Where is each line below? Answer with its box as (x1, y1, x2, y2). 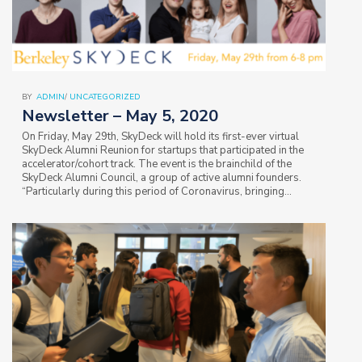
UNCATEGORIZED (69, 90, 141, 103)
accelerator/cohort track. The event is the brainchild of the (22, 156, 292, 171)
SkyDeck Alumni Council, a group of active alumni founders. (22, 170, 301, 185)
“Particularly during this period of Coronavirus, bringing (22, 183, 284, 199)
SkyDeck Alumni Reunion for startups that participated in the (22, 142, 304, 158)
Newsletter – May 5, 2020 (22, 104, 218, 127)
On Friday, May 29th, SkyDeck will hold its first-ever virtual (22, 128, 299, 144)
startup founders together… (22, 197, 151, 213)
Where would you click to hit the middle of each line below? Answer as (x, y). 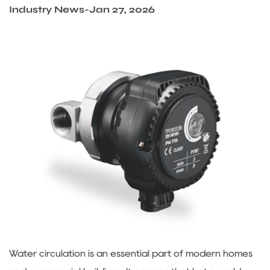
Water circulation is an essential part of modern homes (131, 253)
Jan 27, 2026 (122, 9)
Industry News (47, 9)
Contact (71, 86)
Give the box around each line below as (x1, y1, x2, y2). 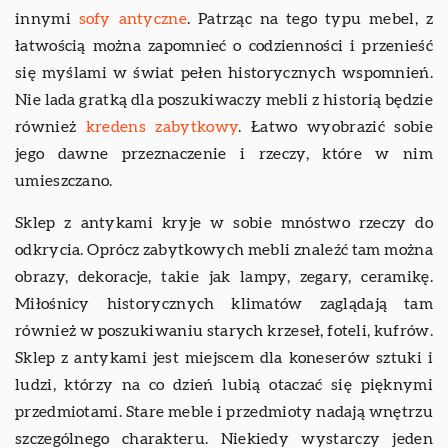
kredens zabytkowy (85, 119, 239, 135)
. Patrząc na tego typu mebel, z (186, 11, 433, 27)
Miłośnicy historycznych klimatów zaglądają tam (15, 296, 433, 312)
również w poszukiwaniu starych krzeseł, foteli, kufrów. (15, 323, 433, 339)
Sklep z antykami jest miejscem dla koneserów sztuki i (15, 350, 433, 366)
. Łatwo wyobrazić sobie (238, 119, 433, 135)
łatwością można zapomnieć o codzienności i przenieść (15, 38, 433, 54)
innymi (15, 11, 79, 27)
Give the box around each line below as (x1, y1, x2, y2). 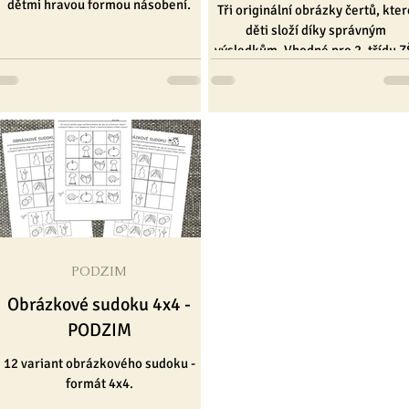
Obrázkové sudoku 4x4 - (7, 293, 191, 317)
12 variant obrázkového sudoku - (3, 355, 195, 372)
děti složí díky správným (245, 22, 386, 39)
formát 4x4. (65, 375, 133, 393)
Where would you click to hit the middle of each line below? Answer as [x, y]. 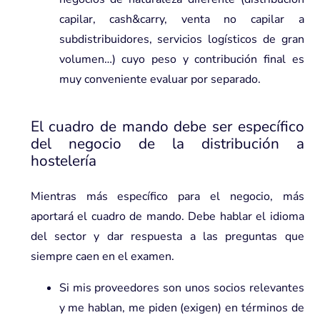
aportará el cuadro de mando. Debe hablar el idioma [167, 216]
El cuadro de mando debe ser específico [167, 126]
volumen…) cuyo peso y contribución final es [181, 59]
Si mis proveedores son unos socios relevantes [181, 287]
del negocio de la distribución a [167, 143]
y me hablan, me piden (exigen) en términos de [181, 307]
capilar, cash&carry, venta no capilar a [181, 19]
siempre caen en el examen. [102, 256]
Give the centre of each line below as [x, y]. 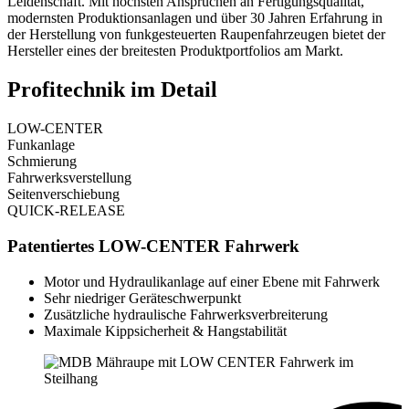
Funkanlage [41, 145]
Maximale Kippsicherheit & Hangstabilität [165, 330]
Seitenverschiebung [63, 194]
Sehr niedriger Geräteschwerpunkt [142, 298]
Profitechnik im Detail [112, 90]
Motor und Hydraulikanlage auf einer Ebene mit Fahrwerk [212, 281]
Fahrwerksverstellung [69, 178]
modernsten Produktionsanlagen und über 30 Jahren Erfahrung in [195, 18]
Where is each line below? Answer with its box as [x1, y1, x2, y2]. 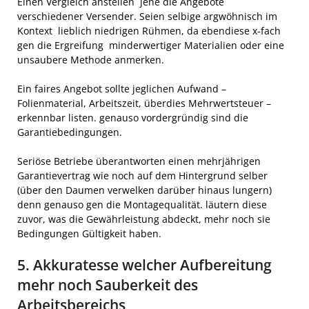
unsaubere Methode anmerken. [17, 52, 167, 66]
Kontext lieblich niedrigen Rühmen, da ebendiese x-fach [17, 23, 281, 37]
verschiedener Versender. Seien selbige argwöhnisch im [17, 9, 277, 23]
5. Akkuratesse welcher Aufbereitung [17, 255, 272, 275]
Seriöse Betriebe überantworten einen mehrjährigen [17, 154, 261, 168]
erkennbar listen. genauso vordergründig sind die [17, 110, 248, 124]
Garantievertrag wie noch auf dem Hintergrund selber [17, 168, 268, 182]
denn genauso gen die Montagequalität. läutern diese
--------
*HOW TO COMPLETE THIS TASK:* Reproduce only the lines between the line containing "Garantievertrag wie noch" and the last line of the records, those two lines included, exactly.

*ANSWER AREA:*
Garantievertrag wie noch auf dem Hintergrund selber [17, 168, 268, 182]
denn genauso gen die Montagequalität. läutern diese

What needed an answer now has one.